Green turtle – Fifth Lane
Anyone remember Spirograph?

Blacks Beach

Our caravan site was located right beside Blacks Beach – a deserted, sweeping, shallow bay with cliffs rising to the north, black volcanic rocks running down to the surf and some impressive cliff-top properties looking out over the Coral Sea.

Volcanic rocks – Blacks Beach

Towards the south along the beach is a prominent water tower sitting on top of Slade Point. A closer look shows it hasn’t escaped the artist’s brush. Featuring several enormous humpback whales wrapped around the supporting base and another breaching under a pink sunset sky as a red tailed black cockatoo watches on.

Completed during 2019 by artists Scott Nagy and Cara Sanders (aka Owlet), the mural depicts the Humpback whale’s northward migration along the coast between June and August.

It is a very worthwhile short drive out of town but be courteous and bear in mind the local residents whose properties sit astride the tower and have to contend with all the visitors wanting a closer look. The road is sign posted as ‘Local Traffic Only’ presumably, and understandably, at the request of the affected residents. Access ends at the foot of the tower forming a turning circle with little space to park. From here a short walk makes its way down to a quiet but quite rocky beach.

Mackay Water Tower

Just a couple of hundred metres along the coastal road is Lamberts Lookout, which is a popular spot for whale watching during the migration season. Binoculars have thoughtfully been provided to bring the whales and the outlying Cumberland Islands closer in to view. There are onsite parking facilities available but on the busy day we visited none were free.

Safety is a priority… for some it seems

Travelling along the worsening state of the road known as the Bruce Highway is no fun – especially towing a large caravan. Always eager to get past caravans in the most dangerous places on the highway, and no doubt adding to the dreadful carnage this road is unfortunately known for, locals and tradies sit right on the back of your caravan constantly weaving in and out of view desperate to get a break in the oncoming traffic.

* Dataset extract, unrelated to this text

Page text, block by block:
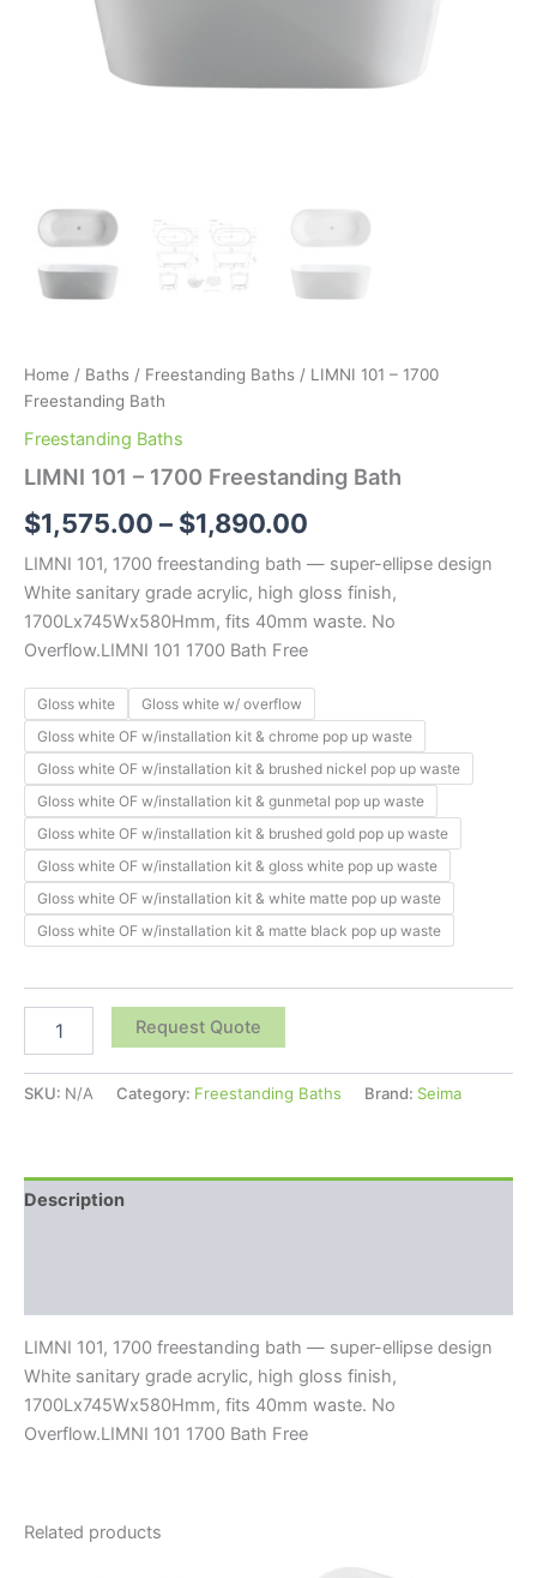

Then, at an overtaking section, they’ll crawl past forcing you to brake hard as the merge point approaches. Just brainless, selfish idiots with no care for anyone else’s safety. Admittedly there are more than a few caravaners driving dangerously slow on the highway causing frustration and long tailbacks. These are the folks giving other caravan drivers a bad name.

Roger, copy that

Something all slower traffic should do, where safe, is to use the UHF radio to advise those behind that you’ll ease-off at the next overtaking section to let them pass safely. Usually you’ll receive an ‘Okay mate’, or, on occasion, nothing at all. Following behind us on our way south was a coach and a large Linfox truck and trailer. Being a considerate driver I put out a call to say I’ll ease-off shortly to let both vehicles pass. However, the driver of the coach responded, “no mate, you’re okay, you’re keeping up a good speed. Happy to follow behind”. Was that a compliment? Well that began an interesting conversation as we started to form a small convoy. Shortly after the Linfox truckie joined in and for many, many kilometres we chatted between the three of us, all very pleasant and lighthearted. Now ‘truckies’ tend to communicate in profanities interspersed with the occasional helpful warning of ‘slow traffic ahead’ or ‘cow on the road’… or both. And, admittedly the truckie did regularly drop the ‘F-bomb’… a lot actually, but it was enlightening to know more about what life on the road is really like from some of our country’s long distance drivers.

Eventually, though, it was time for us to part company as we left the Bruce Highway heading towards Mackay and exchanged thanks, ‘safe travels ahead’ and gave each other a friendly wave. It certainly made the long drive far more pleasant… and entertaining too.

Next stop Yeppoon as we continue our journey south.